[Opening Dataset extract section]

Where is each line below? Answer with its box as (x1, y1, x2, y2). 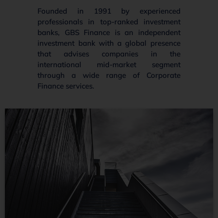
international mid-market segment (37, 60, 181, 70)
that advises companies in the (37, 49, 181, 59)
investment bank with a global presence (37, 38, 181, 48)
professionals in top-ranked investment (37, 17, 181, 27)
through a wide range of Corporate (37, 71, 181, 80)
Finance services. (37, 81, 95, 91)
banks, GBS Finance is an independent (37, 28, 181, 37)
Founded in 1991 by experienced (37, 6, 181, 16)
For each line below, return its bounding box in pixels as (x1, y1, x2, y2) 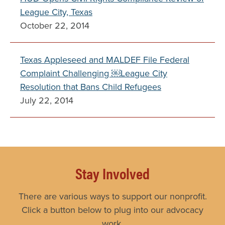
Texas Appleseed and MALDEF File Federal (20, 53, 189, 66)
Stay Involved (75, 162, 150, 184)
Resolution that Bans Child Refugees (20, 80, 161, 93)
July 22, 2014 (20, 94, 73, 106)
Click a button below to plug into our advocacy (22, 203, 203, 216)
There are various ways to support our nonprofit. (18, 190, 207, 202)
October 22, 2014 (20, 19, 89, 32)
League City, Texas (20, 6, 92, 18)
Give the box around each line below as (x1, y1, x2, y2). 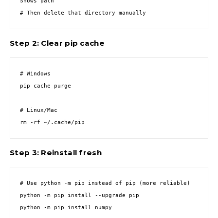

[Closing Dataset extract section]

_Work to be completed:_
In the entries above, find the line with "international mid-market segment" and the line with "Click a button". Return exactly those lines and all the ones between them, pictures excluded.

_Your solution:_
international mid-market segment (37, 60, 181, 70)
that advises companies in the (37, 49, 181, 59)
investment bank with a global presence (37, 38, 181, 48)
professionals in top-ranked investment (37, 17, 181, 27)
through a wide range of Corporate (37, 71, 181, 80)
Finance services. (37, 81, 95, 91)
banks, GBS Finance is an independent (37, 28, 181, 37)
Founded in 1991 by experienced (37, 6, 181, 16)
For each line below, return its bounding box in pixels as (x1, y1, x2, y2) 
Texas Appleseed and MALDEF File Federal (20, 53, 189, 66)
Stay Involved (75, 162, 150, 184)
Resolution that Bans Child Refugees (20, 80, 161, 93)
July 22, 2014 (20, 94, 73, 106)
Click a button below to plug into our advocacy (22, 203, 203, 216)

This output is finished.